In order for the test->learned form to tell us something meaningful about the consequent (the “then” part) we need additional criteria: “If I got an A on the test, and I did not cheat, and I did not make lucky guesses then I learned the material.”

[Updated 4/14 with more obvious example]
Another example would be to say I have a magic wand that causes things to fall to the ground when you let go of them.  I’m holding the wand, you let go of something, it falls to the ground.  So I posit, “If the object falls to the ground, then my wand works.”  Knowing that the object falls to the ground doesn’t really tell you anything about whether my magic wand had anything to do with it.  The stated purpose of the wand was achieved, but it had nothing to do with the wand.

The point being that in this reverse-causation form we have to account for all possible causes in the antecedent (the “if” part) in order to arrive at the consequent–an impossible task given the number of things that are unknowable regarding airplane security.

There may be no successful attacks on U.S. airplanes for many reasons and we would need to account for all of them before declaring the TSA effective.  A silly one is simply that there might be no U.S. airplanes (in which case there could be no attacks against them, successful or otherwise, regardless of the TSA’s efficacy).

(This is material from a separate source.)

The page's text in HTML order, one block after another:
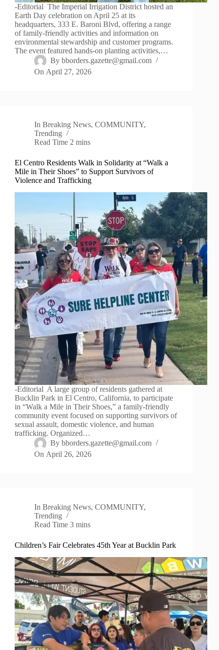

A serious reason could be that there is not anyone trying to attack.  And if we count the number of terrorists that the TSA has actually caught (zero), this is true.  If your argument is then that those who would attack were deterred from even trying, then the burden is on you to provide evidence that this has occurred.

My position remains that if terrorists were intent on blowing something up and decided that an airplane was too difficult they would not just give up and go home.  If the TSA is deterring terrorists from attacking airplanes then those same terrorists would be blowing up grocery stores, malls, schools, dams, airport security lines (like the terrorist attack in Russia in 2011), or any of thousands of other completely unprotected targets.

Bruce Schneier argued for the responsible action: Disassemble the TSA, return airport security to pre-9/11 levels, and divert the TSA’s budget to intelligence gathering, law enforcement, and emergency response.

Following this plan would provide greater protection for all targets with no meaningful reduction to the security of airplanes.  And, as a bonus, you would waste less time in airport security lines, have fewer Constitutional rights violated when traveling, and your ticket would cost less.